The zeta potential is the electrostatic potential at the interface between the dispersion medium and the fluid layer surrounding a dispersed particle. It is a useful metric for assessing the surface charge and acidity of adsorbent surfaces, as well as providing information about their stability and interaction potential in various environments. The zeta potential test indicated a marked change in the surface charge of the biomass after chemical treatment and cationic dye adsorption (Fig. 5). The raw biomass (SA) showed a zeta potential of −20 mV, indicating a distinctly negative charge. The raw biomass showed limited adsorption capacity for cationic dyes due to the presence of hydroxyl (–OH) and carboxyl (COO⁻) functional groups. Treatment with H₂O₂ + NaOH shifted the zeta potential to −30 mV, indicating a higher negative charge density. This change was attributed to oxidation by H₂O₂, which introduces carboxyl (COO⁻), carbonyl (C=O), and phenolic (OH) groups, and to the action of NaOH, which further activates these functional sites, thereby strengthening electrostatic interactions with cations.⁶² After dye adsorption, the zeta potential rose to −18 mV, showing that negative charges are partially neutralized by dye molecules attached to the adsorbent surface. These findings show that chemical treatment changes the surface functionalization, surface negative charge density, and adsorption capacity, making the biomass more effective for capturing cationic contaminants.⁶¹

Fig. 5 Zeta potential of SA, SA-OH, and SA-OH after BB41 adsorption.

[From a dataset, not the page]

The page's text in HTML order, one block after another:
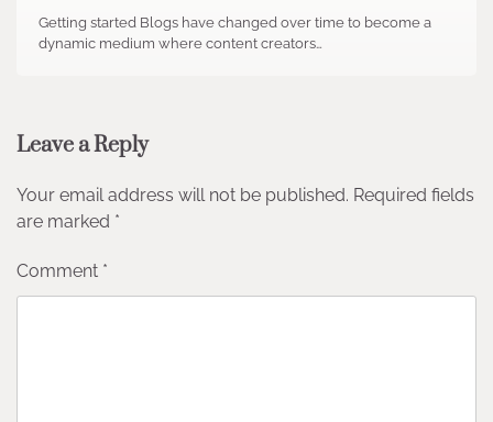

3.5 BB41 adsorption efficiency of the different adsorbents

A selectivity study was conducted to identify the most effective adsorbent for the removal of BB41 dye, based on adsorption performance. Adsorption experiments were conducted using the adsorbents SA and SA-OH under the following conditions: adsorbent dose = 3 g L⁻¹, initial BB41 concentration = 20 mg L⁻¹, temperature = 23 °C, contact time = 3 h, and pH 5.95. The corresponding results are presented in Fig. 6. Of the two materials tested, SA-OH was found to exhibit a significantly higher adsorption efficiency, reaching approximately 95% (q_e = 11 mg g⁻¹), in contrast to the raw SA, which was observed to show considerably lower performance (65%, q_e = 6.45 mg g⁻¹). This enhanced adsorption capacity is attributed to the chemical treatment of SA, which increased the number of active sites and improved the surface characteristics of the material. Based on these findings, both SA and SA-OH were considered for further optimization studies to evaluate their adsorption potential in greater detail.

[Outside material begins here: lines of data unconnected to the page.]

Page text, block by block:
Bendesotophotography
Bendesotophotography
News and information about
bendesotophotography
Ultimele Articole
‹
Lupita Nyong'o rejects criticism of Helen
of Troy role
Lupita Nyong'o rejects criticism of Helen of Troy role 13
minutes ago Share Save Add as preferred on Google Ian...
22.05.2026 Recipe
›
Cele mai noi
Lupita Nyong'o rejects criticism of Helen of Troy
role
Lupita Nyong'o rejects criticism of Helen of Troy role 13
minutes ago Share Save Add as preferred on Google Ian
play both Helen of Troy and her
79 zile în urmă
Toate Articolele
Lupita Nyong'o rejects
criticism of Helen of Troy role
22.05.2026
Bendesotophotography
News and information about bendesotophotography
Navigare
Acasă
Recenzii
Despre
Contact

Fig. 6 Adsorption efficiency of BB41 dye onto SA and SA-OH adsorbents.

3.6 Experimental design

3.6.1 Analysis of variance. Quadratic mathematical models are often insufficient for accurately describing experimental data. A more reliable model may be required to improve the fit assessment using ANOVA and to compare sources of variation through the Fisher distribution (Fisher test). This statistical test is based on the ratio between the error sum of squares and the regression sum of squares. Accordingly, the significance of the regression is assessed by the ratio of the regression mean square to the residual mean square, which reflects the difference between observed and predicted values.^63,64 ANOVA results for the quadratic equations (Table 6) indicate that the Fisher values for all regressions are high. A high Fisher value suggests that the quadratic model effectively explains the variation in BB41 removal. The associated p-value is used to determine whether the Fisher value is sufficiently large to demonstrate statistical significance. A p-value below 5% (i.e., α = 0.05, representing a 5% error or 95% confidence) indicates that the model is statistically significant.⁶⁵ The computed Fisher values for the regression models are 42.82 for raw biomass and 61.22 for treated biomass, both exceeding the critical Fisher value (F_9,6 = 3.37). Additionally, the extremely low probability values (p < 0.001) confirm that the regression models describing BB41 removal are statistically significant at a 95% confidence level. Moreover, the lack-of-fit test was found to be non-significant for both models (p = 0.189 for SA and p = 0.139 for SA-OH), as presented in Table 6. This finding indicates that the deviations can be attributed to pure experimental error rather than model inadequacy, confirming that the quadratic models adequately describe BB41 removal for both adsorbents.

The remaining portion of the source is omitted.